中午吃飯時間,那是食堂最容易出事的時候,你說你不在,干什么去了?
“為什么不阻止?”
洪處長的聲音越來越冷。
“沒,沒來得及。本想拉住他的……”
這話說的就有點言不由衷了,任誰都不信。
他一個食堂主任,食堂的一把手,不用去拉,哪怕是大喊一聲,他何雨柱不聽,那也就沒他的責任了。
“別說了。”
李懷德更是直接阻住了范金權的狡辯,“你的行為,我會上報廠領導,等著組織的處分吧。”

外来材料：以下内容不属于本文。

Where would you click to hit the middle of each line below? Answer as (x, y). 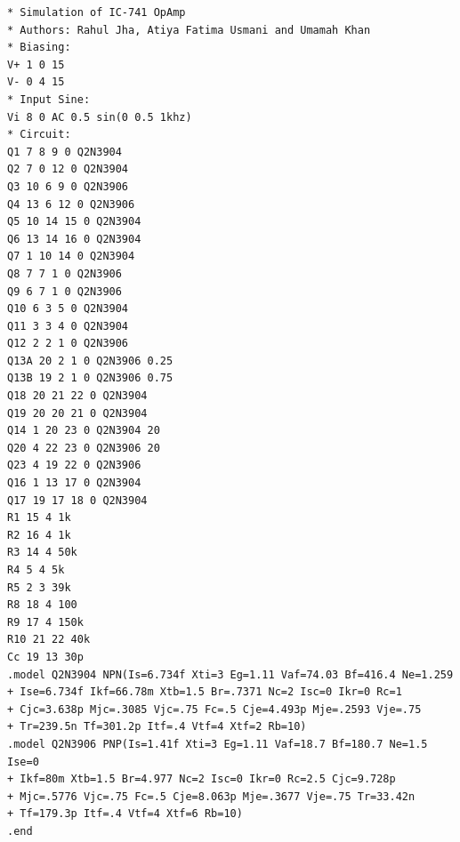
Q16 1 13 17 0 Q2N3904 (74, 483)
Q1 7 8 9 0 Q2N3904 (65, 152)
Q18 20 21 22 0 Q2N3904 (77, 396)
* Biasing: (39, 48)
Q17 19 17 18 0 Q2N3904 (77, 500)
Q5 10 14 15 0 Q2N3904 (74, 222)
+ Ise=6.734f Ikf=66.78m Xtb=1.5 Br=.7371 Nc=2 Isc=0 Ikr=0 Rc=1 (205, 692)
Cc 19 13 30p (45, 657)

又是轉向洪處長,“洪處長,我治下不嚴,致使事態擴大,我也有責任。”
李懷德這就是在使苦肉計了。為了把范金權驅逐出去,看得出,他不惜自責,承擔責任,也算是煞費苦心。
“這和你有啥關系?”
洪處長搖搖頭,“他一個副科長,不是小孩子。如果是連這么點事都處理不了,我看他也別干了。”
“當然,這只是建議哈。”
又是補充了一句。
機械廠沒有干涉他保衛處業務的權利,他洪處長也沒有干涉機械廠決定的權利。
提建議還是可以的。
“那我也給洪處長提個建議。”李懷德很會順桿爬,看向了那邊的牛屯,“牛屯,是這次事件的挑事者。”
直接給牛屯定性,并將目光轉向了他:“牛屯,何雨柱打飯不公平,你可以向組織反映,怎么能在食堂挑事呢?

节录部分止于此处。